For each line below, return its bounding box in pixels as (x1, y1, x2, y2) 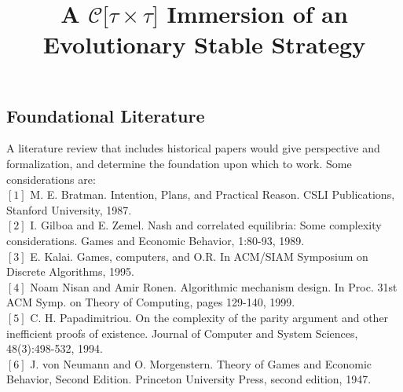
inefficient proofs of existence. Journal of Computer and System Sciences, (6, 324, 358, 341)
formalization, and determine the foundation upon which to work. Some (6, 155, 352, 171)
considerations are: (6, 170, 96, 187)
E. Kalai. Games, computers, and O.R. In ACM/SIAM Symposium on (30, 247, 368, 264)
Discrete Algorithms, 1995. (6, 263, 134, 280)
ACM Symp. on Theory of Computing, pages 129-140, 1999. (6, 294, 295, 310)
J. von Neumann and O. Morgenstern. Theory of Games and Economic (30, 355, 372, 372)
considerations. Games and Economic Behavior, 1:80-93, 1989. (6, 232, 305, 248)
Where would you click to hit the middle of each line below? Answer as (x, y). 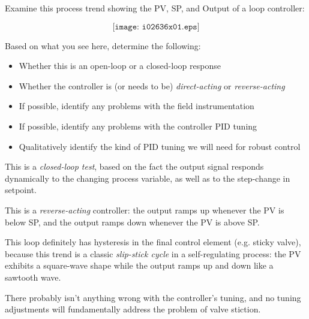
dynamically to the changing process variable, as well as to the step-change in (148, 178)
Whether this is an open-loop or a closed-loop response (120, 66)
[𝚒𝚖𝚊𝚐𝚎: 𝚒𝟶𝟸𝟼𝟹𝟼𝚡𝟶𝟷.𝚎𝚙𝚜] (156, 27)
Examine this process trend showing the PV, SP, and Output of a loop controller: (155, 8)
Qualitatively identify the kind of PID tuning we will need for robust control (160, 146)
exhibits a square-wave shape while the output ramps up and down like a (139, 265)
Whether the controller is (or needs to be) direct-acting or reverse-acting (152, 85)
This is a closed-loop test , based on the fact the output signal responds (134, 166)
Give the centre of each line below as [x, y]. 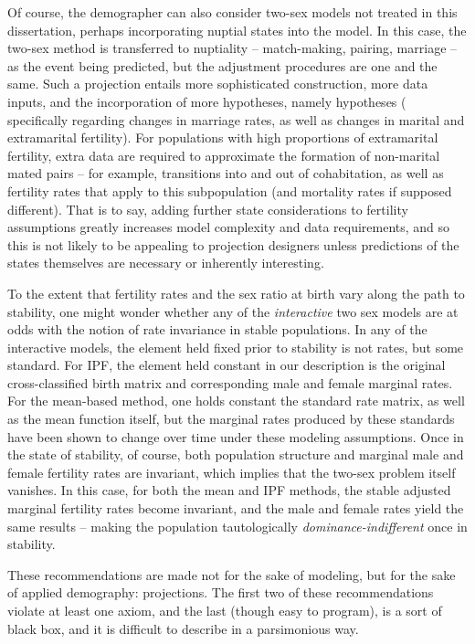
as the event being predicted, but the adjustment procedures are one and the [222, 65]
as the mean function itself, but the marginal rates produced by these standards [231, 419]
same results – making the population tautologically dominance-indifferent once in [237, 526]
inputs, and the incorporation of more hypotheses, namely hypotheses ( [207, 101]
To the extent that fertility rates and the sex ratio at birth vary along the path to [236, 293]
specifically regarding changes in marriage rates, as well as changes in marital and [236, 119]
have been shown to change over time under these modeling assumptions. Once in [236, 436]
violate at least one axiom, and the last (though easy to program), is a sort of [225, 610]
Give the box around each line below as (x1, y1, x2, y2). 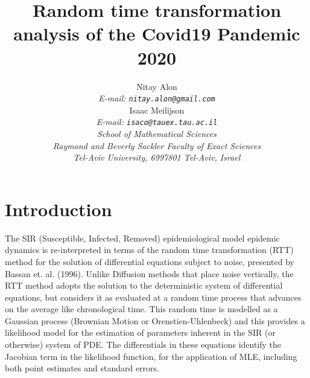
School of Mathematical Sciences (97, 127, 217, 139)
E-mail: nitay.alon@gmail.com (98, 92, 215, 104)
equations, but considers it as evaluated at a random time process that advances (5, 290, 302, 303)
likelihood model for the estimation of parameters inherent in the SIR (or (5, 326, 276, 339)
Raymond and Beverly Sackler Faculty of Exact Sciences (52, 139, 261, 152)
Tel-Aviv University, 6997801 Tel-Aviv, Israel (73, 151, 241, 164)
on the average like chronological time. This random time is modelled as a (5, 303, 278, 315)
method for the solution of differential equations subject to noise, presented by (5, 255, 295, 267)
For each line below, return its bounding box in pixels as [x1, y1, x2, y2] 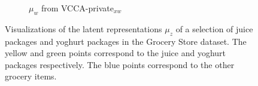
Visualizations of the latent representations [5, 22, 162, 35]
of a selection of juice [175, 22, 253, 35]
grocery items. [5, 70, 57, 82]
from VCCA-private [41, 2, 114, 14]
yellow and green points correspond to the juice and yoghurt [5, 47, 226, 59]
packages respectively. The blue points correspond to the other [5, 58, 235, 70]
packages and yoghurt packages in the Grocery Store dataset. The [5, 35, 247, 47]
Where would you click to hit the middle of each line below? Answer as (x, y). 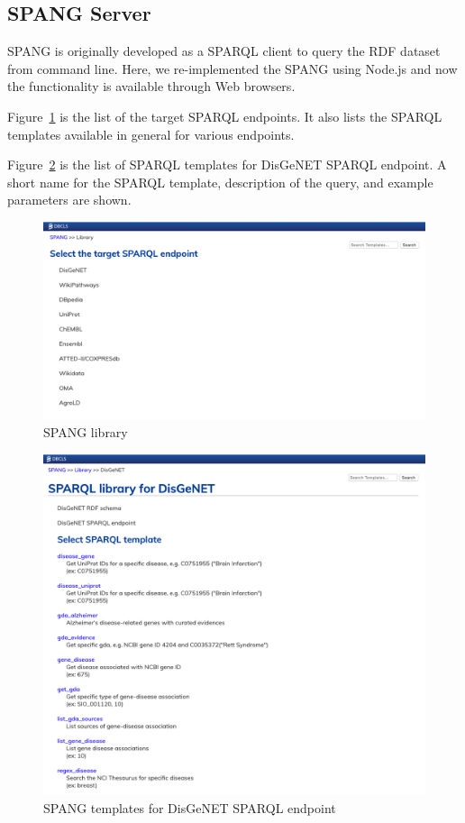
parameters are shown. (69, 200)
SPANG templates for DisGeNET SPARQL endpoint (190, 807)
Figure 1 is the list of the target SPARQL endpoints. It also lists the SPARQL (225, 116)
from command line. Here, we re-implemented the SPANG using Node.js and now (232, 68)
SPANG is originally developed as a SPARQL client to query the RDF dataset (224, 51)
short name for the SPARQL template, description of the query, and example (220, 182)
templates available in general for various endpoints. (151, 134)
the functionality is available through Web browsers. (151, 86)
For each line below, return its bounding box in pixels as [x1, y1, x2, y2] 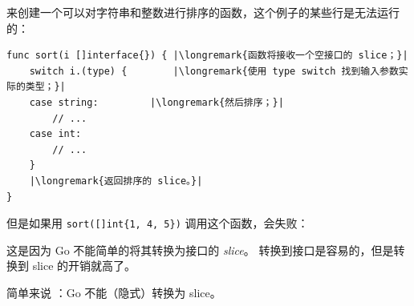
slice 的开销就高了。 [32, 257, 136, 274]
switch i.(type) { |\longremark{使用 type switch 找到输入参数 [29, 65, 399, 77]
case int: [29, 128, 82, 140]
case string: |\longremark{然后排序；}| [29, 96, 284, 108]
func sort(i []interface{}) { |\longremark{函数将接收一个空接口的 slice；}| [6, 50, 408, 62]
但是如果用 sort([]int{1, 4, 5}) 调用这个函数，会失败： [6, 215, 309, 232]
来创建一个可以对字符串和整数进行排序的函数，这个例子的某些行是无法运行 [6, 4, 400, 20]
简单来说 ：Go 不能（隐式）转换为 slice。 [6, 284, 221, 300]
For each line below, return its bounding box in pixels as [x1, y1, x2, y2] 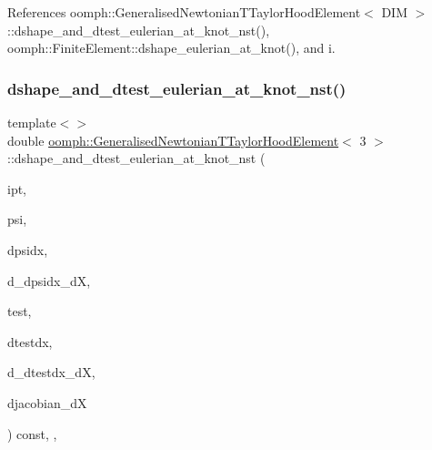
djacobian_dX [7, 393, 87, 412]
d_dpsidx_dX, [7, 271, 91, 290]
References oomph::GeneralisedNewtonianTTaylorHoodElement [7, 3, 361, 21]
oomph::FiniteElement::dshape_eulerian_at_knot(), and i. [7, 38, 336, 57]
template [7, 113, 56, 131]
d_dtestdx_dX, [7, 363, 95, 382]
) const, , [7, 424, 57, 443]
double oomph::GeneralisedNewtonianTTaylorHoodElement [7, 130, 339, 149]
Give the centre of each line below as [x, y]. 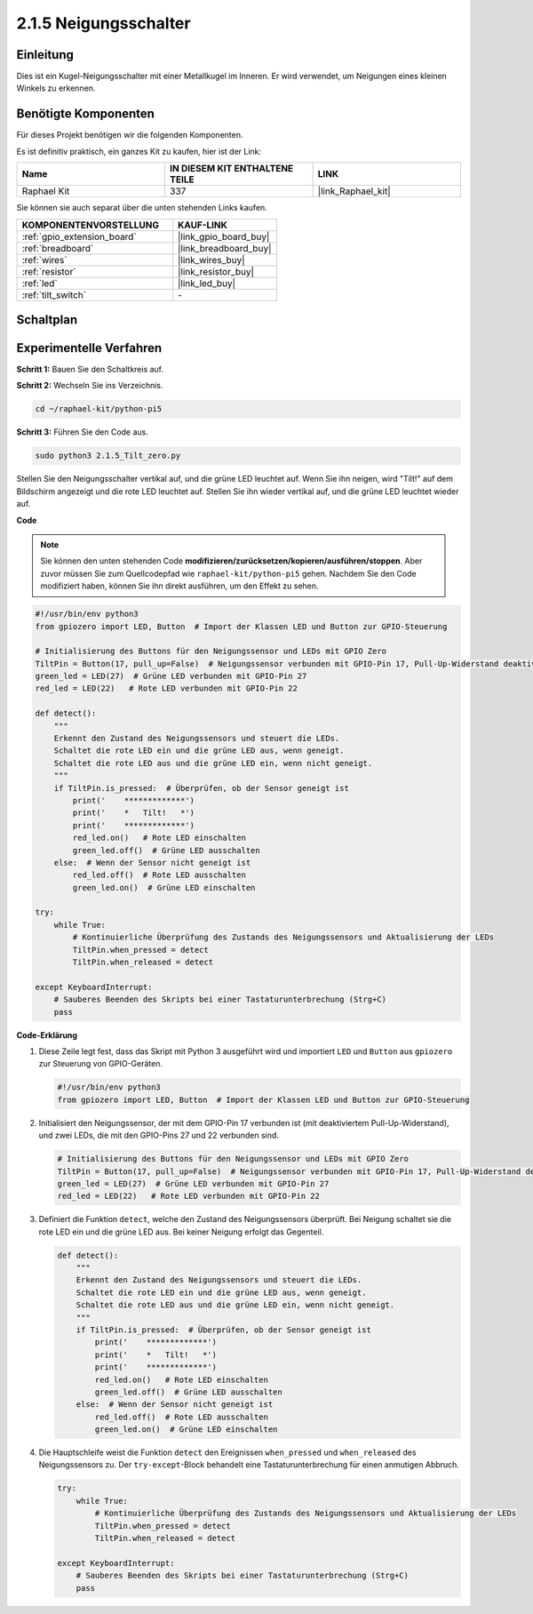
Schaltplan [47, 320]
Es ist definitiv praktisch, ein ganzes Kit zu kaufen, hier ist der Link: [139, 151]
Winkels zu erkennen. [56, 88]
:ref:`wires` [44, 260]
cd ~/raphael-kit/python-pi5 [99, 409]
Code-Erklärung [47, 1035]
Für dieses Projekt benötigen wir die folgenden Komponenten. [130, 135]
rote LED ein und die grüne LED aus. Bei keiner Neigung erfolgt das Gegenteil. [181, 1232]
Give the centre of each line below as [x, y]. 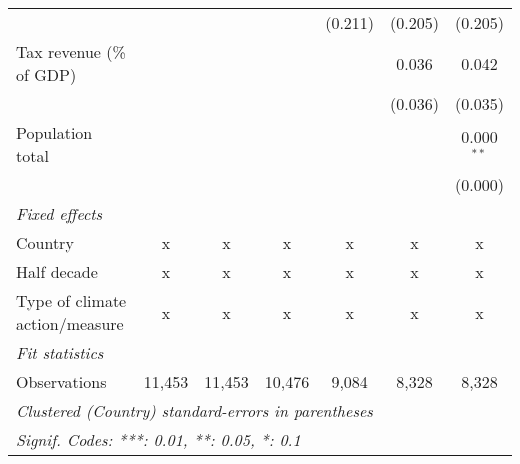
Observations [61, 381]
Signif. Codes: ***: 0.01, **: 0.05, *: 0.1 [158, 439]
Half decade [57, 271]
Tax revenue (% [71, 51]
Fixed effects [59, 213]
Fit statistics [60, 352]
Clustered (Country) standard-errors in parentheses [194, 410]
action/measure [70, 323]
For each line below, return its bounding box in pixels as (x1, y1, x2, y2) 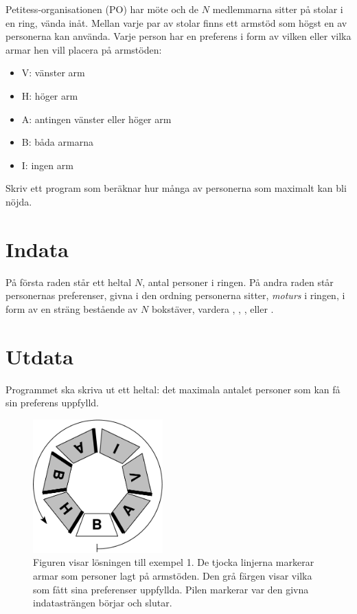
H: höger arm (21, 88, 78, 102)
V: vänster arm (21, 65, 85, 80)
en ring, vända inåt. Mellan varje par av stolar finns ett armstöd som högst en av (5, 15, 347, 30)
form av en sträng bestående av (5, 301, 138, 316)
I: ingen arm (21, 157, 73, 172)
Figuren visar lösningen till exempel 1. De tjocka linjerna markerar (33, 555, 314, 569)
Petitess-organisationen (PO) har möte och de (5, 2, 199, 16)
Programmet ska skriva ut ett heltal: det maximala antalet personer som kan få (5, 382, 341, 396)
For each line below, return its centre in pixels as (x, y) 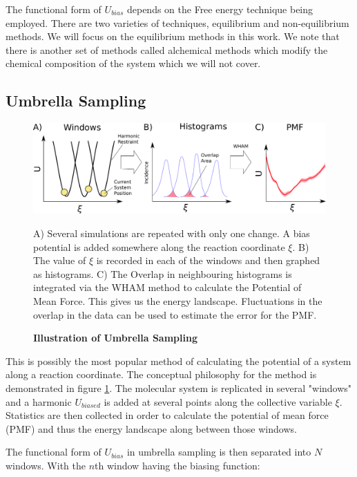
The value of (60, 260)
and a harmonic (39, 401)
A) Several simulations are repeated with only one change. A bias (172, 233)
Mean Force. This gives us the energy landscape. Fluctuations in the (178, 300)
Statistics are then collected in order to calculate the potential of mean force (167, 415)
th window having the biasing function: (177, 465)
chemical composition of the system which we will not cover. (133, 63)
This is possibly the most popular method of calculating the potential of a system (178, 361)
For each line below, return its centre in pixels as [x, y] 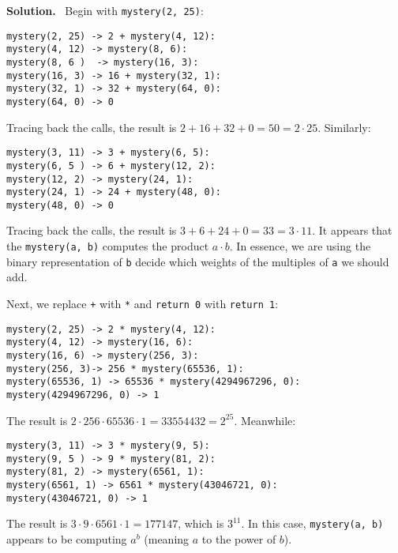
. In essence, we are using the [300, 246]
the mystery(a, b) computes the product [108, 246]
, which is [201, 523]
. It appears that [352, 230]
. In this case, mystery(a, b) [312, 523]
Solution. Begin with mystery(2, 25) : [105, 10]
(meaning [167, 539]
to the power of [239, 539]
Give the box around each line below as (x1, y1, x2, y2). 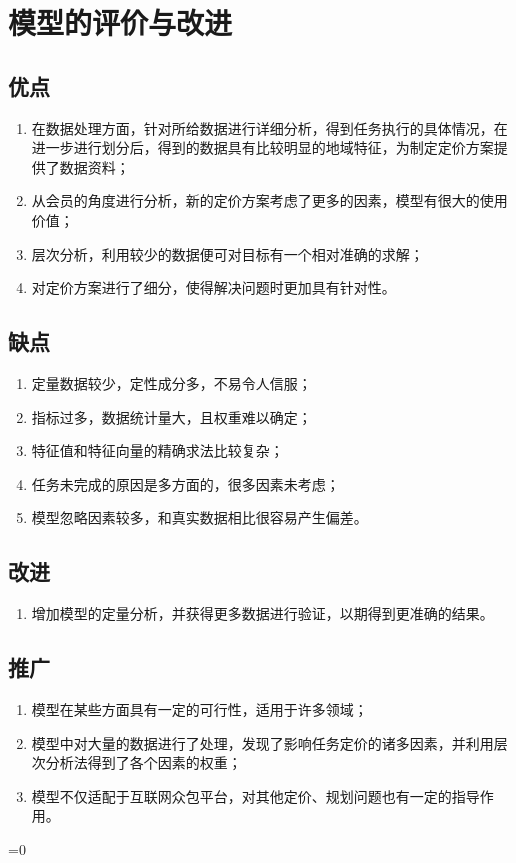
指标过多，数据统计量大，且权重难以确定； (31, 406, 312, 427)
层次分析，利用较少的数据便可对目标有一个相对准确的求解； (31, 243, 424, 264)
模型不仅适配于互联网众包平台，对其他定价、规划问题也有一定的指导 (31, 785, 480, 806)
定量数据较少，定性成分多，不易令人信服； (31, 372, 312, 393)
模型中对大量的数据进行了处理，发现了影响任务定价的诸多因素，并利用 (31, 732, 494, 753)
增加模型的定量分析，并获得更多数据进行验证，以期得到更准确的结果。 (31, 603, 494, 624)
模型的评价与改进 (8, 2, 233, 43)
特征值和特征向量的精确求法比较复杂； (31, 440, 284, 461)
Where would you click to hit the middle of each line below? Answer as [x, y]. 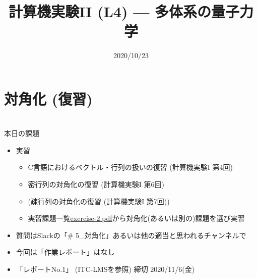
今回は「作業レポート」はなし [65, 252]
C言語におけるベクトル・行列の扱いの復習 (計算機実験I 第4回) [130, 167]
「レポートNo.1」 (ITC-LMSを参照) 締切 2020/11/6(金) [105, 269]
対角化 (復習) [48, 98]
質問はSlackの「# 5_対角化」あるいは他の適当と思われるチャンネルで [131, 235]
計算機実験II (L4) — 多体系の [110, 11]
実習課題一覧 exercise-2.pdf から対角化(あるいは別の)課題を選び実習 [136, 218]
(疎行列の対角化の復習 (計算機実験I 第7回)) [99, 201]
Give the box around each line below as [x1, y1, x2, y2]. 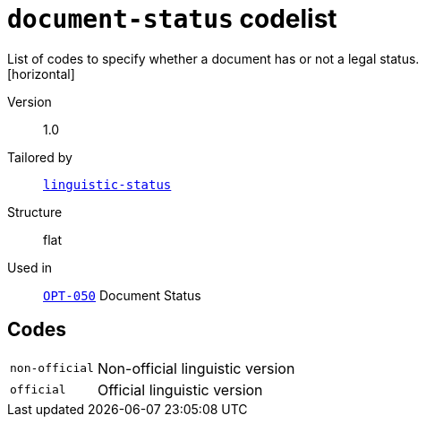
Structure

--*--

--- Your objective ---
Return, from the entries, each line that holds "Sciences".

--- Response below ---
inefficient proofs of existence. Journal of Computer and System Sciences, (6, 324, 358, 341)
School of Mathematical Sciences (97, 127, 217, 139)
Raymond and Beverly Sackler Faculty of Exact Sciences (52, 139, 261, 152)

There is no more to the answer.